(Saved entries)
──────────────────────────────

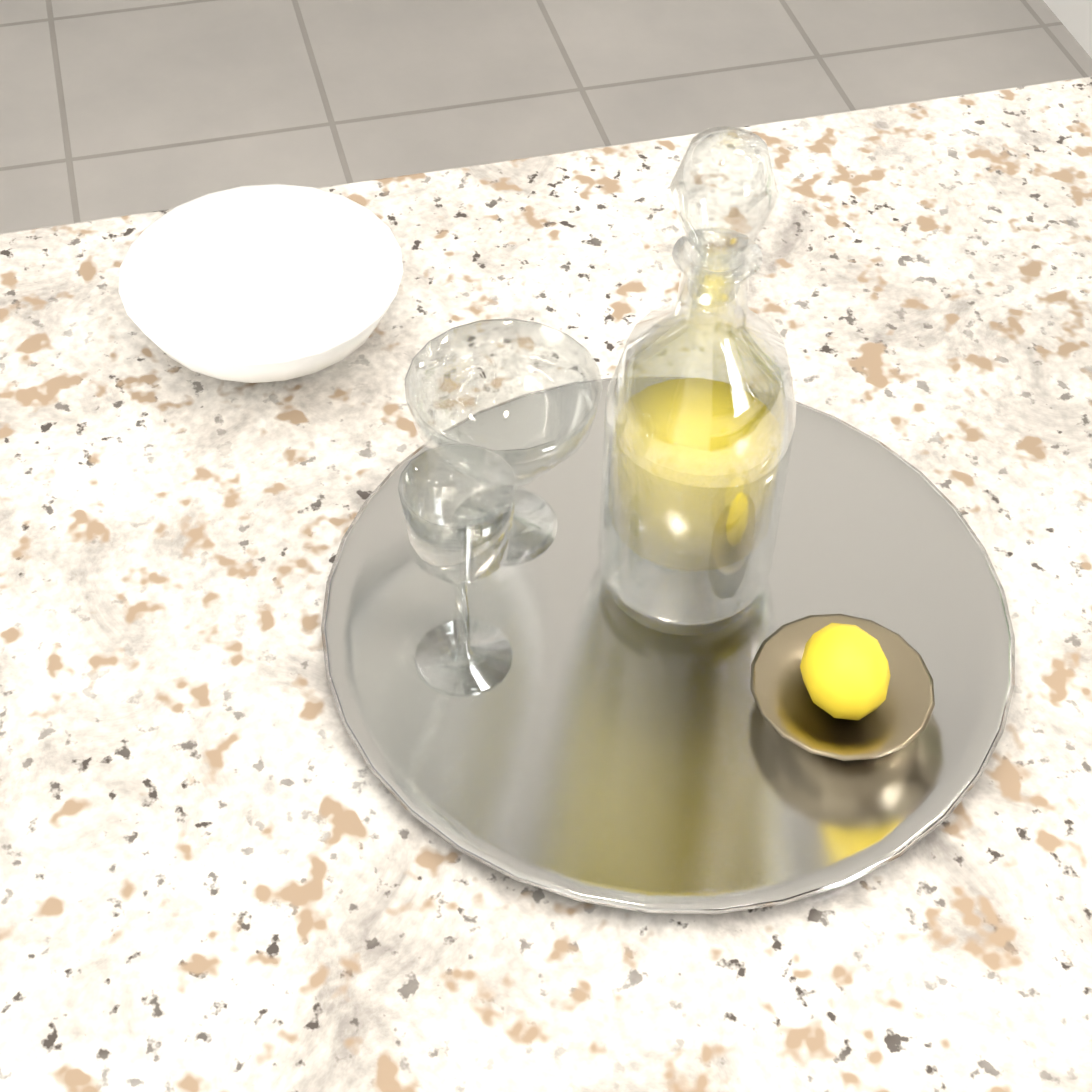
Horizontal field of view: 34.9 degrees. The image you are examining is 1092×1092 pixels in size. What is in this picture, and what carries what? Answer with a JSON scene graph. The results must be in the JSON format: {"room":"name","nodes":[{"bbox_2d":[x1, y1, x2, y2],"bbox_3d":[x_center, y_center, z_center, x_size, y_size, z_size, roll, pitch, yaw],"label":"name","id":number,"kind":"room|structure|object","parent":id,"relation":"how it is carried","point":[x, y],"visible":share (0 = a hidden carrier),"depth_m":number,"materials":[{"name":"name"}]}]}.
{"room":"kitchen","nodes":[
{"label":"kitchen","id":0,"kind":"room"},
{"bbox_2d":[0,0,1091,233],"bbox_3d":[0.582,-2.261,4.449,11.000,0.060,17.000,-10,49,-10],"label":"floor","id":1,"kind":"structure","parent":0,"point":[112,108],"depth_m":3.13,"materials":[{"name":"tile"}]},
{"bbox_3d":[0.304,0.399,1.431,1.301,0.878,0.910,-10,49,-10],"label":"cabinet","id":2,"kind":"object","parent":1,"relation":"on","visible":0},
{"bbox_2d":[0,76,1091,1091],"bbox_3d":[0.296,0.052,1.123,1.325,0.040,1.080,-10,49,-10],"label":"countertop","id":3,"kind":"structure","parent":2,"relation":"on","point":[228,862],"depth_m":1.07,"materials":[{"name":"stone"}]},
{"bbox_2d":[118,184,403,382],"bbox_3d":[-0.201,-0.175,1.249,0.200,0.060,0.200,-10,49,-10],"label":"bowl","id":4,"kind":"object","parent":3,"relation":"on","point":[264,283],"visible":1,"depth_m":1.27,"materials":[{"name":"white ceramic"}]},
{"bbox_2d":[321,376,1014,913],"bbox_3d":[0.075,0.043,1.089,0.430,0.014,0.430,-10,49,-10],"label":"tray","id":5,"kind":"object","parent":3,"relation":"on","point":[597,744],"visible":0.71,"depth_m":1.05,"materials":[{"name":"silver metal"}]},
{"bbox_2d":[398,443,517,693],"bbox_3d":[-0.049,0.017,1.011,0.065,0.150,0.066,-10,49,-10],"label":"glass goblet","id":6,"kind":"object","parent":5,"relation":"on","point":[468,553],"visible":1,"depth_m":0.98,"materials":[{"name":"clear glass"}]},
{"bbox_2d":[405,318,602,563],"bbox_3d":[-0.026,-0.056,1.093,0.120,0.125,0.120,-10,49,-10],"label":"glass","id":7,"kind":"object","parent":5,"relation":"on","point":[527,465],"visible":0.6,"depth_m":1.08,"materials":[{"name":"clear glass"}]},
{"bbox_2d":[598,126,796,635],"bbox_3d":[0.089,-0.093,0.988,0.110,0.335,0.110,-10,49,-10],"label":"glass decanter","id":8,"kind":"object","parent":5,"relation":"on","point":[693,471],"visible":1,"depth_m":1.01,"materials":[{"name":"clear glass"}]},
{"bbox_2d":[750,614,934,760],"bbox_3d":[0.176,0.075,1.025,0.108,0.057,0.110,-10,49,-10],"label":"dish","id":9,"kind":"object","parent":5,"relation":"on","point":[842,687],"visible":0.96,"depth_m":1.02,"materials":[{"name":"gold metal"}]},
{"bbox_2d":[1043,0,1091,57],"bbox_3d":[-0.159,-5.289,5.451,0.132,2.470,10.960,-10,49,-10],"label":"wall","id":10,"kind":"structure","parent":0,"point":[1074,17],"depth_m":3.22,"materials":[{"name":"paint"}]}
]}

──────────────────────────────

▶ **ASSIGNMENT**: From the first line to the last, write out the data exactly, dropping any pictures.

▶ **ANSWER TO THIS TASK**:
Horizontal field of view: 34.9 degrees. The image you are examining is 1092×1092 pixels in size. What is in this picture, and what carries what? Answer with a JSON scene graph. The results must be in the JSON format: {"room":"name","nodes":[{"bbox_2d":[x1, y1, x2, y2],"bbox_3d":[x_center, y_center, z_center, x_size, y_size, z_size, roll, pitch, yaw],"label":"name","id":number,"kind":"room|structure|object","parent":id,"relation":"how it is carried","point":[x, y],"visible":share (0 = a hidden carrier),"depth_m":number,"materials":[{"name":"name"}]}]}.
{"room":"kitchen","nodes":[
{"label":"kitchen","id":0,"kind":"room"},
{"bbox_2d":[0,0,1091,233],"bbox_3d":[0.582,-2.261,4.449,11.000,0.060,17.000,-10,49,-10],"label":"floor","id":1,"kind":"structure","parent":0,"point":[112,108],"depth_m":3.13,"materials":[{"name":"tile"}]},
{"bbox_3d":[0.304,0.399,1.431,1.301,0.878,0.910,-10,49,-10],"label":"cabinet","id":2,"kind":"object","parent":1,"relation":"on","visible":0},
{"bbox_2d":[0,76,1091,1091],"bbox_3d":[0.296,0.052,1.123,1.325,0.040,1.080,-10,49,-10],"label":"countertop","id":3,"kind":"structure","parent":2,"relation":"on","point":[228,862],"depth_m":1.07,"materials":[{"name":"stone"}]},
{"bbox_2d":[118,184,403,382],"bbox_3d":[-0.201,-0.175,1.249,0.200,0.060,0.200,-10,49,-10],"label":"bowl","id":4,"kind":"object","parent":3,"relation":"on","point":[264,283],"visible":1,"depth_m":1.27,"materials":[{"name":"white ceramic"}]},
{"bbox_2d":[321,376,1014,913],"bbox_3d":[0.075,0.043,1.089,0.430,0.014,0.430,-10,49,-10],"label":"tray","id":5,"kind":"object","parent":3,"relation":"on","point":[597,744],"visible":0.71,"depth_m":1.05,"materials":[{"name":"silver metal"}]},
{"bbox_2d":[398,443,517,693],"bbox_3d":[-0.049,0.017,1.011,0.065,0.150,0.066,-10,49,-10],"label":"glass goblet","id":6,"kind":"object","parent":5,"relation":"on","point":[468,553],"visible":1,"depth_m":0.98,"materials":[{"name":"clear glass"}]},
{"bbox_2d":[405,318,602,563],"bbox_3d":[-0.026,-0.056,1.093,0.120,0.125,0.120,-10,49,-10],"label":"glass","id":7,"kind":"object","parent":5,"relation":"on","point":[527,465],"visible":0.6,"depth_m":1.08,"materials":[{"name":"clear glass"}]},
{"bbox_2d":[598,126,796,635],"bbox_3d":[0.089,-0.093,0.988,0.110,0.335,0.110,-10,49,-10],"label":"glass decanter","id":8,"kind":"object","parent":5,"relation":"on","point":[693,471],"visible":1,"depth_m":1.01,"materials":[{"name":"clear glass"}]},
{"bbox_2d":[750,614,934,760],"bbox_3d":[0.176,0.075,1.025,0.108,0.057,0.110,-10,49,-10],"label":"dish","id":9,"kind":"object","parent":5,"relation":"on","point":[842,687],"visible":0.96,"depth_m":1.02,"materials":[{"name":"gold metal"}]},
{"bbox_2d":[1043,0,1091,57],"bbox_3d":[-0.159,-5.289,5.451,0.132,2.470,10.960,-10,49,-10],"label":"wall","id":10,"kind":"structure","parent":0,"point":[1074,17],"depth_m":3.22,"materials":[{"name":"paint"}]}
]}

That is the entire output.